Pursuant to Section 65DAA(5)(e) the court is able to consider such other matters as the court considers relevant when determining whether it is reasonably practicable for a child to spend equal or substantial and significant time. I note that section 65DAA(5)(c) touches on the parents relationship. In my view communication is only one element in the parent’s relationship that if good promotes equal or substantial and significant time as being practicable. I propose what I shall term as “the three C’s” as being a desirable feature of the parties parenting relationship. The “three C’s” are that of good communication, co-operation and compromise in the parties parenting relationship.
Where the court finds that the two concepts of equal time or substantial and significant time are unable to provide an outcome that promotes a child’s best interests or is reasonably practicable a child or children’s living and spending time arrangements are to be determined in accordance with the child’s best interests see the case of Goode & Goode (2006) FLC 93-286. The effect of Section 60CA provides that the court must regard the best interest of the child as the paramount consideration as determined by a consideration of the factors at Section 60CC. The court shall determine the weight to be given to the various factors at Section 60CC, be they primary or additional considerations or considerations arising from a particular issue in a case, but not specifically referred to in the Act.
The order in which the court follows the legislative framework at Section 60CC, 61DA and 65DAA has been considered by the court.

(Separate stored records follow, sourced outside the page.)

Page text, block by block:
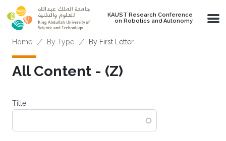
Skip to main content
KAUST Research Conference
on Robotics and Autonomy
Breadcrumb
Home By Type By First Letter
All Content - (Z)
Title
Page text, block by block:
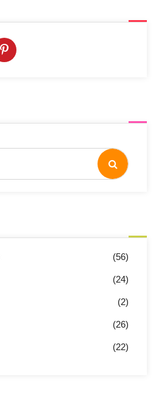
(56)
(24)
(2)
(26)
(22)
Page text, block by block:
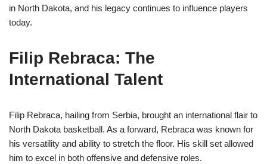
in North Dakota, and his legacy continues to influence players
today.
Filip Rebraca: The
International Talent
Filip Rebraca, hailing from Serbia, brought an international flair to
North Dakota basketball. As a forward, Rebraca was known for
his versatility and ability to stretch the floor. His skill set allowed
him to excel in both offensive and defensive roles.
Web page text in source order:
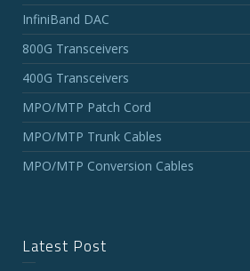
InfiniBand DAC
800G Transceivers
400G Transceivers
MPO/MTP Patch Cord
MPO/MTP Trunk Cables
MPO/MTP Conversion Cables
Latest Post
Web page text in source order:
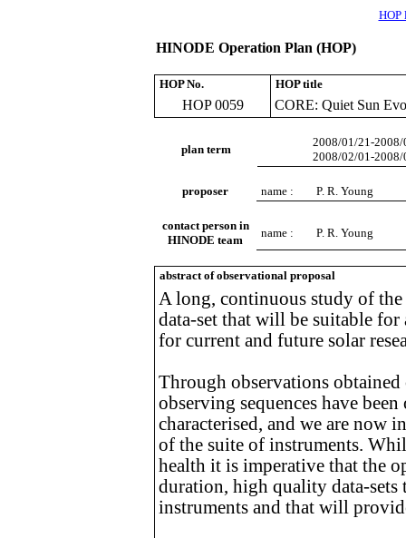
HOP
HINODE Operation Plan (HOP)
HOP No. HOP title
HOP 0059 CORE: Quiet Sun
plan term
2008/01/21-2008/
2008/02/01-2008/
proposer name : P. R. Young
contact person in
HINODE team
name : P. R. Young
abstract of observational proposal
A long, continuous study of the
data-set that will be suitable
for current and future solar
Through observations
observing sequences have
characterised, and we are now
of the suite of instruments.
health it is imperative that the
duration, high quality data-sets
instruments and that will
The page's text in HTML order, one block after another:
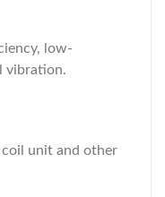
low-
vibration.
unit and other
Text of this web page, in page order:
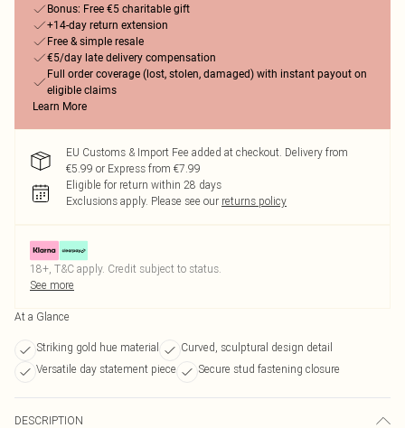
Bonus: Free €5 charitable gift
+14-day return extension
Free & simple resale
€5/day late delivery compensation
Full order coverage (lost, stolen, damaged) with instant payout on
eligible claims
Learn More
EU Customs & Import Fee added at checkout. Delivery from
€5.99 or Express from €7.99
Eligible for return within 28 days
Exclusions apply. Please see our returns policy
18+, T&C apply. Credit subject to status.
See more
At a Glance
Striking gold hue material
Curved, sculptural design detail
Versatile day statement piece
Secure stud fastening closure
DESCRIPTION
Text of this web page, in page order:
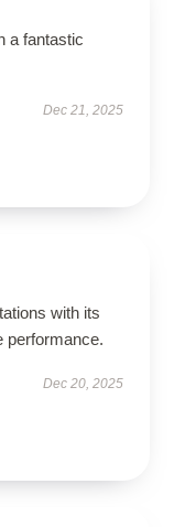
a fantastic
Dec 21, 2025
with its
performance.
Dec 20, 2025
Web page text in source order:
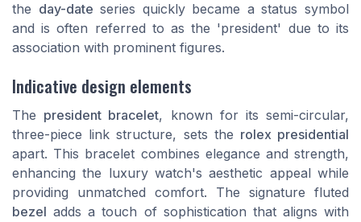
the day-date series quickly became a status symbol
and is often referred to as the 'president' due to its
association with prominent figures.
Indicative design elements
The president bracelet, known for its semi-circular,
three-piece link structure, sets the rolex presidential
apart. This bracelet combines elegance and strength,
enhancing the luxurywatch's aesthetic appeal while
providing unmatched comfort. The signature fluted
bezel adds a touch of sophistication that aligns with
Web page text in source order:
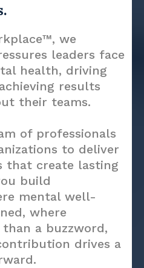
we
leaders face
health, driving
results
their teams.
of professionals
to deliver
that create lasting
build
mental well-
where
a buzzword,
drives a
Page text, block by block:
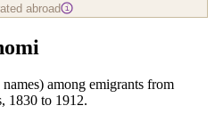
abroad i
among emigrants from
1830 to 1912.
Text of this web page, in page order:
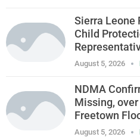
Sierra Leone
Child
August 5, 2026
NDMA
Missing,
Freetown
August 5, 2026
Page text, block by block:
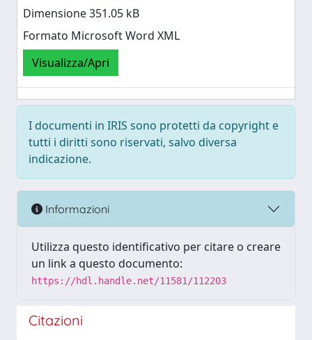
Dimensione 351.05 kB
Formato Microsoft Word XML
Visualizza/Apri
I documenti in IRIS sono protetti da copyright e
tutti i diritti sono riservati, salvo diversa
indicazione.
Informazioni
Utilizza questo identificativo per citare o creare
un link a questo documento:
https://hdl.handle.net/11581/112203
Citazioni
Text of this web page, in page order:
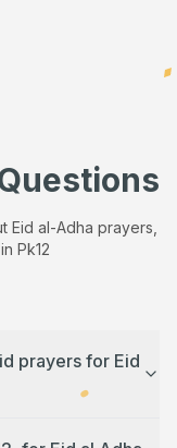
Eid al-Adha prayers,
Pk12
prayers for Eid
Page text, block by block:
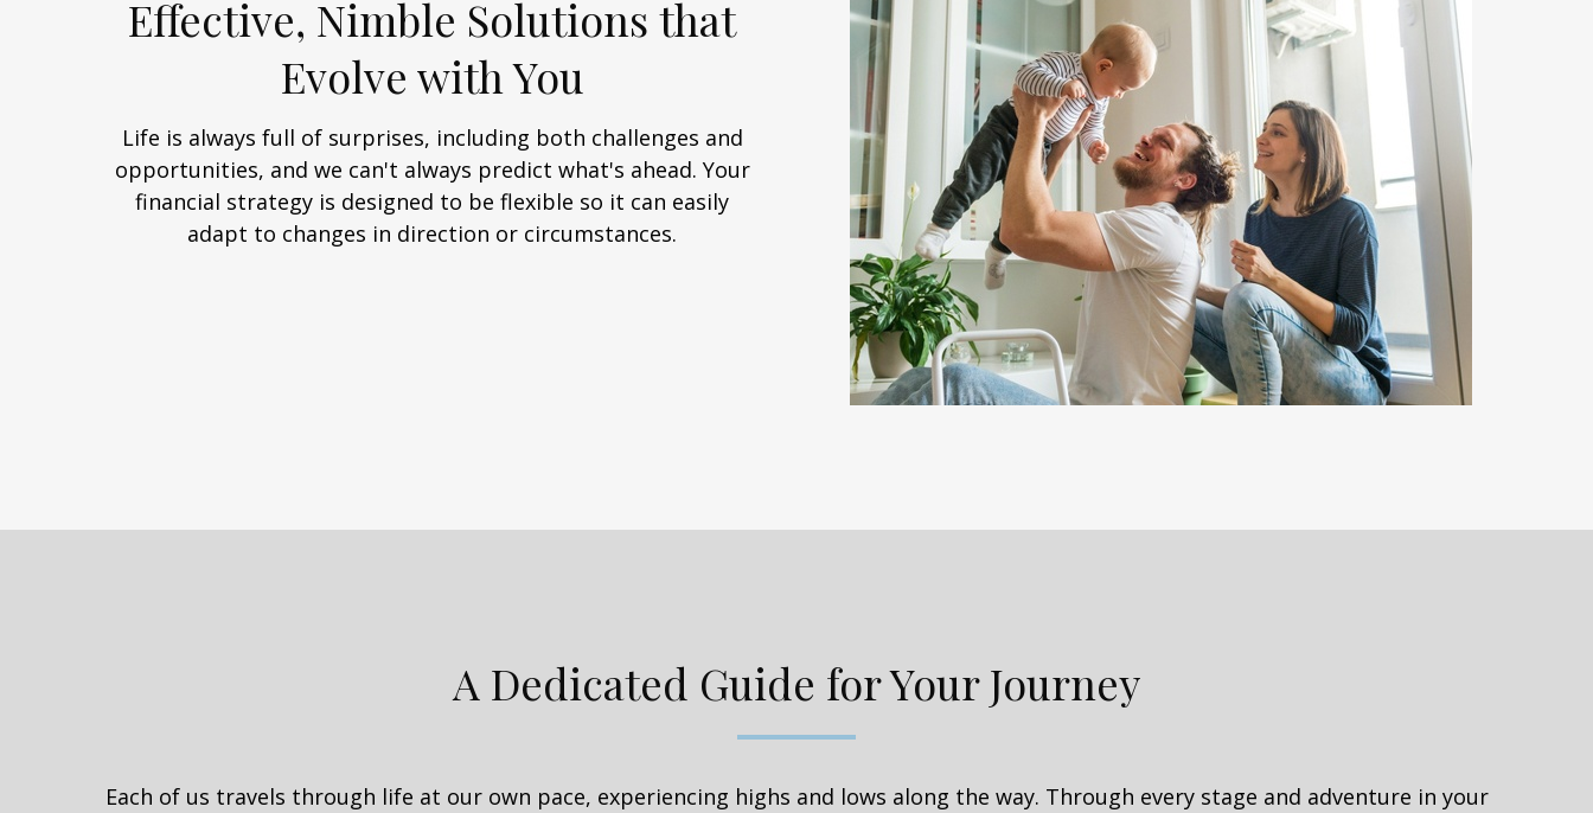
Effective, Nimble Solutions that
Evolve with You
Life is always full of surprises, including both challenges and
opportunities, and we can't always predict what's ahead. Your
financial strategy is designed to be flexible so it can easily
adapt to changes in direction or circumstances.
A Dedicated Guide for Your Journey
Each of us travels through life at our own pace, experiencing highs and lows along the way. Through every stage and adventure in your

In Goode & Goode the Full Court at 82 considered the order in which the legislative pathway was to be followed in interim decisions stating:
i)In an interim case that would involve the following:
(a)identifying the competing proposals of the parties;
(b)identifying the issues in dispute in the interim hearing;
(c)identifying any agreed or uncontested relevant facts;
(d)considering the matters in s 60CC that are relevant and, if possible, making findings about them (in interim proceedings there may be little uncontested evidence to enable more than a limited consideration of these matters to take place);
(e)deciding whether the presumption in s 61DA that equal shared parental responsibility is in the best interests of the child applies or does not apply because there are reasonable grounds to believe there has been abuse of the child or family violence or, in an interim matter, the Court does not consider it appropriate to apply the presumption;
(f)if the presumption does apply, deciding whether it is rebutted because application of it would not be in the child’s best interests;
(g)if the presumption applies and is not rebutted, considering making an order that the child spend equal time with the parents unless it is contrary to the child’s best interests as a result of consideration of one or more of the matters in s 60CC, or impracticable;
(h)if equal time is found not to be in the child’s best interests, considering making an order that the child spend substantial and significant time as defined in s 65DAA(3) with the parents, unless contrary to the child’s best interests as a result of consideration of one or more of the matters in s 60CC, or impracticable;
(i)if neither equal time nor substantial and significant time is considered to be in the best interests of the child, then making such orders in the discretion of the Court that are in the best interests of the child, as a result of consideration of one or more of the matters in s 60CC;
(j)if the presumption is not applied or is rebutted, then making such order as is in the best interests of the child, as a result of consideration of one or more of the matters in s 60CC; and
(k)even then the Court may need to consider equal time or substantial and significant time, especially if one of the parties has sought it or, even if neither has sought it, if the Court considers after affording procedural fairness to the parties it to be in the best interests of the child.
The legislative pathway to be followed when determining matters on final basis was considered by the Full Court of the Family Court in Starr & Duggan [2009] FamCAFC 115, in which Boland, Thackray and Watts JJ stated at paragraph 38:
“However, it is important to emphasise (as was made clear in Taylor & Barker and Sealey & Archer [2008] FamCAFC 142) that the legislation does not mandate consideration of the relevant sections in any particular order, although a logical approach is to:
·first make findings concerning the relevant s 60CC factors;
·then consider (based on the s 60CC findings) whether equal time or substantial and significant time is in the child’s best interests; and
·then consider whether such arrangements are reasonably practicable by addressing the matters referred to in s 65DAA(5) – which may be done by referring back to the earlier s 60CC findings.”
Consideration of Section 60CC
I propose to first deal with those considerations as set at Section 60CC (3).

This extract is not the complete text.